**YOUR OBJECTIVE:** When you repeat the records, keep every word exact and drop each picture.

**ENTRIES PROVIDED:**

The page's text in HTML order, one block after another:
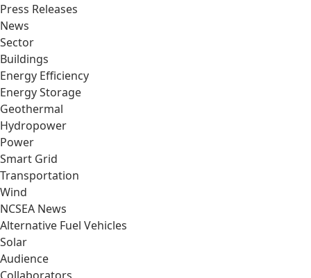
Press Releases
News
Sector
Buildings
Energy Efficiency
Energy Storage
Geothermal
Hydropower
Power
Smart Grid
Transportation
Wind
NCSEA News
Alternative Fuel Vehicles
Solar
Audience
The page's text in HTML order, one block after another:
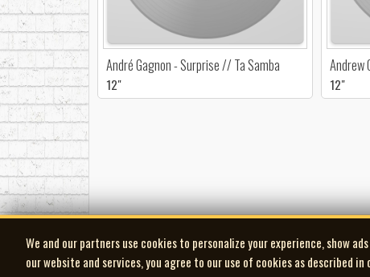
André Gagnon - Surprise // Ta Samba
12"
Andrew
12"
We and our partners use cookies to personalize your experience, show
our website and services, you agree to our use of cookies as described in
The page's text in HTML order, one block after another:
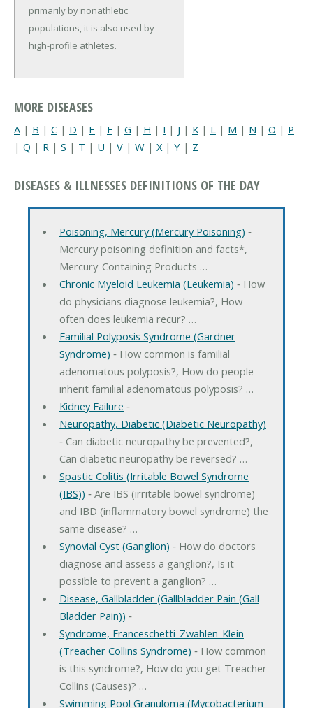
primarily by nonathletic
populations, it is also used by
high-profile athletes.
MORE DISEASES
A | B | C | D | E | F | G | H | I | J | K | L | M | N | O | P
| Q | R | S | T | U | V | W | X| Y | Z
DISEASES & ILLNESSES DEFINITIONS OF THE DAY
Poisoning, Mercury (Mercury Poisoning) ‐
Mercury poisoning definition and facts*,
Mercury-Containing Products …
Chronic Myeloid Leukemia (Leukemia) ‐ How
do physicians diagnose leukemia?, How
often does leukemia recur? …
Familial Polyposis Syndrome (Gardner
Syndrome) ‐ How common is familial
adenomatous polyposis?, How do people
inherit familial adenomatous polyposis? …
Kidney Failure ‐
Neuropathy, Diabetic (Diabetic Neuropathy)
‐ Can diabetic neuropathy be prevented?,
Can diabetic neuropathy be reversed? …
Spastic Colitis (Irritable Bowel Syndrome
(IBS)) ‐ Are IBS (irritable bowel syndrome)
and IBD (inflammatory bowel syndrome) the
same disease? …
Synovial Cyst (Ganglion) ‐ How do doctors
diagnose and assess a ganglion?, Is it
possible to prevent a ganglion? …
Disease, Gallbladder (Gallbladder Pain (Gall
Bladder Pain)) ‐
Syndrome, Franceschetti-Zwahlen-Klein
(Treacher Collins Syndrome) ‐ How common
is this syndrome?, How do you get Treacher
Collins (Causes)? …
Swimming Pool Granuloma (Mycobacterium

**RESPONSE BOX:**
The page's text in HTML order, one block after another:
Press Releases
News
Sector
Buildings
Energy Efficiency
Energy Storage
Geothermal
Hydropower
Power
Smart Grid
Transportation
Wind
NCSEA News
Alternative Fuel Vehicles
Solar
Audience
The page's text in HTML order, one block after another:
André Gagnon - Surprise // Ta Samba
12"
Andrew
12"
We and our partners use cookies to personalize your experience, show
our website and services, you agree to our use of cookies as described in
The page's text in HTML order, one block after another:
primarily by nonathletic
populations, it is also used by
high-profile athletes.
MORE DISEASES
A | B | C | D | E | F | G | H | I | J | K | L | M | N | O | P
| Q | R | S | T | U | V | W | X| Y | Z
DISEASES & ILLNESSES DEFINITIONS OF THE DAY
Poisoning, Mercury (Mercury Poisoning) ‐
Mercury poisoning definition and facts*,
Mercury-Containing Products …
Chronic Myeloid Leukemia (Leukemia) ‐ How
do physicians diagnose leukemia?, How
often does leukemia recur? …
Familial Polyposis Syndrome (Gardner
Syndrome) ‐ How common is familial
adenomatous polyposis?, How do people
inherit familial adenomatous polyposis? …
Kidney Failure ‐
Neuropathy, Diabetic (Diabetic Neuropathy)
‐ Can diabetic neuropathy be prevented?,
Can diabetic neuropathy be reversed? …
Spastic Colitis (Irritable Bowel Syndrome
(IBS)) ‐ Are IBS (irritable bowel syndrome)
and IBD (inflammatory bowel syndrome) the
same disease? …
Synovial Cyst (Ganglion) ‐ How do doctors
diagnose and assess a ganglion?, Is it
possible to prevent a ganglion? …
Disease, Gallbladder (Gallbladder Pain (Gall
Bladder Pain)) ‐
Syndrome, Franceschetti-Zwahlen-Klein
(Treacher Collins Syndrome) ‐ How common
is this syndrome?, How do you get Treacher
Collins (Causes)? …
Swimming Pool Granuloma (Mycobacterium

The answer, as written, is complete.